The Speaker 18: Melancholy

  • I arrive at Skuldafn and Odahviing takes off. There's nothing more to it now, just me and the inevitable path to Alduin, to finish what he started, what I delayed, and what fate has finally decided should end.

    Or not fate. I am, after all, here of my own volition. Paarthurnax encouraged me, Lisin pushed me, Delphine ordered me, but I still made a choice, just as much as I made a choice a year ago to ignore it all and try to find myself in pursuit of riches. 

    It's not fate that fells every dragon at my hand. It's me, the dragon I've become. The dragon I am.

    Paarthurnax is right--the Dov are bound less by time than the other races. We can move forward or backward, sometimes not moving at all, simply making the world bend around us. It doesn't matter the plans of others--we simply glide on, building the future with every word on our tongues, every beat of our wings, every arrow on our string.

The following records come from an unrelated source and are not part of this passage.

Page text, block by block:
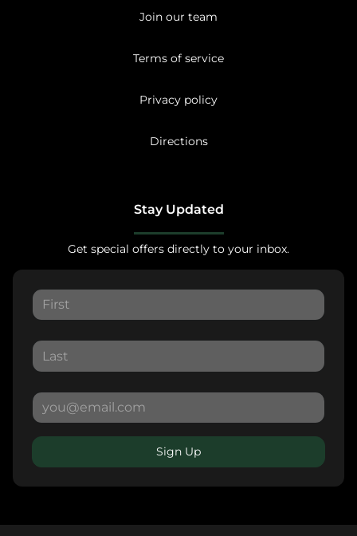
Join our team
Terms of service
Privacy policy
Directions
Stay Updated
Get special offers directly to your inbox.
Sign Up

    So let Alduin throw his armies of Draugr at me. They're nothing, just the faded husks of a warped and broken civilization spent long before its time passed.

    And let him send his brothers at me, those weak and cowering bodies that dare take the name of Dovah. No dragon would so readily submit to the beck and call of one of their own kind.

    Because being a dragon has nothing to do with the strength of one's body or the power of one's voice or the size of one's ego.

    Being a dragon is about understanding one's place in the world, knowing that to be a dragon is to be the pinnacle of creation, the most beautiful and glorious things Akatosh ever made. And with that birthright comes a responsibility, to make dragons something to be revered and admired, not out of fear, but out of amazement.

    The dragons should have been a stabilizing force in the world, the cornerstone of creation, the embodiment of such awe that all else would fall into place around them. They should have been a light so brilliant that to stare at it would only throw the rest of the world into clearest relief.

    But Alduin wanted more. He raged against the place that was made for him and wanted the entire world to bow to him on bended knee, eyes cast to the ground and away from the light. He sold this lie to his brothers and deceived them all. 

    And now it falls to me to kill them.

    I'm sorry for Alduin. I truly am. We are brothers in every sense of the word, but brothers estranged, he the arrogant prodigal, spitting in the face of his father, and I the lost orphan, trying to find myself in a world much bigger than I. 

    And that's what I've come to realize. Too often was I tempted down the same path as Alduin, thinking that simply because I had the power to do so, that I should do so. And while it is the nature of dragons to make paths, not follow them, the path I have left is not the one I would have chosen could I do it again.

    But it is my path regardless, and though it is I who make it, it is also I who follow.

    Wherever it leads.

Comments

6 Comments
  • Monk Nacada
    Monk Nacada   ·  August 9, 2013
    epic silhouette
  • Master Dread
    Master Dread   ·  February 25, 2013
    My favorite chapter of the series the revelation so to speak.
  • Bobbo
    Bobbo   ·  February 25, 2013
    Yeah, the pictures are brilliant! Almost as brilliant as this story! :D
  • Clement Bilhorn
    Clement Bilhorn   ·  February 24, 2013
    Glad you like the shot. I think the less time I spend on each shot usually makes it turn out better. I need to stop overthinking this...
  • Todd
    Todd   ·  February 24, 2013
    I hope you do not mind, but I have that last screenshot saved as my background. 

    Absolutely amazing. Keep it coming! 
  • Kyrielle Atrinati
    Kyrielle Atrinati   ·  February 24, 2013
    That last shot.  Just awesome.  Very nice capture of the silhouette.  It would make an excellent cover image for this story if it were compiled together.